What you will do
Read the lines of the data below and retrieve those with "same".

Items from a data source
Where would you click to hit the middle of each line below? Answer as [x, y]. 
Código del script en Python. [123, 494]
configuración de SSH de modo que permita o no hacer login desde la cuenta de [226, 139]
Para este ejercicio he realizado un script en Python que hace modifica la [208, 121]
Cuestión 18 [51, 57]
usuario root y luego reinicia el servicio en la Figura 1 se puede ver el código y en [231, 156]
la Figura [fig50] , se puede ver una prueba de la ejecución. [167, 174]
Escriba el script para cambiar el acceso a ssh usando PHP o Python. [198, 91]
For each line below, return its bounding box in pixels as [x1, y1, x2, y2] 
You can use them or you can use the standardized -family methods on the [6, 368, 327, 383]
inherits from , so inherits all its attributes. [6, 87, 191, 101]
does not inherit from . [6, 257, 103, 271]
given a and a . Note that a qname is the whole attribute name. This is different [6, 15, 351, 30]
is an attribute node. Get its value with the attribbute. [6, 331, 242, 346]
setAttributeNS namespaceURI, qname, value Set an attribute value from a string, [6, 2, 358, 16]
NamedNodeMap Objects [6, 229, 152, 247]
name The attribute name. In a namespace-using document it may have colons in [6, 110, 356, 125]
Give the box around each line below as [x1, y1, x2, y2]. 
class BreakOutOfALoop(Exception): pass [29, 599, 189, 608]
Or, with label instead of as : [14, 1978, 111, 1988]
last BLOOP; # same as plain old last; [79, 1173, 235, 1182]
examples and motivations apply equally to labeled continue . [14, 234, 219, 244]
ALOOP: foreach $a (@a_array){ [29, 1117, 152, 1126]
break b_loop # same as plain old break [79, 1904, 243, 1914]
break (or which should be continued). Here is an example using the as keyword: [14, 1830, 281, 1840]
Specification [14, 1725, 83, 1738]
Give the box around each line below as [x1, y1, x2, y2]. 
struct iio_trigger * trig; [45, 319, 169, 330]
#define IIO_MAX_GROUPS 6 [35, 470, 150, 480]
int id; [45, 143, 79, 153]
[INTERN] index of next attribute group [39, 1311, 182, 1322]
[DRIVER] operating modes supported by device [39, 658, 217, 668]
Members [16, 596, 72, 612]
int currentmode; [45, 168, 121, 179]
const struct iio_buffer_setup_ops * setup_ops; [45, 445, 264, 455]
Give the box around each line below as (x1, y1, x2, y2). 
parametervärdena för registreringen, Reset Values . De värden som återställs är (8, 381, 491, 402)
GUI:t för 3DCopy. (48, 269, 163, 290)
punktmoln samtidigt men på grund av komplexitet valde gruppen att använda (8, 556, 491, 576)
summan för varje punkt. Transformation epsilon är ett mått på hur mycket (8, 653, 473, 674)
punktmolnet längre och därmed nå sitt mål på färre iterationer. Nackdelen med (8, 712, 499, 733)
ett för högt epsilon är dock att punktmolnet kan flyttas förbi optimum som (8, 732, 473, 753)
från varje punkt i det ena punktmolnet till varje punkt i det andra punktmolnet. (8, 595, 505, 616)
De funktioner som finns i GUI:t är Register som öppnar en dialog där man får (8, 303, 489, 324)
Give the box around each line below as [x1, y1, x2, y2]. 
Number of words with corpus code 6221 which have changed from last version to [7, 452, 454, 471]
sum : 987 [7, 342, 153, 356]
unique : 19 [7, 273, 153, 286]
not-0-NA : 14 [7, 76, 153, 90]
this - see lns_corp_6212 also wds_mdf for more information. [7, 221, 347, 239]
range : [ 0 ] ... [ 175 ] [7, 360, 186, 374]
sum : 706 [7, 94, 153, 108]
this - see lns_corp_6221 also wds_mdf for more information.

Exercise solution
last BLOOP; # same as plain old last; [79, 1173, 235, 1182]
break b_loop # same as plain old break [79, 1904, 243, 1914]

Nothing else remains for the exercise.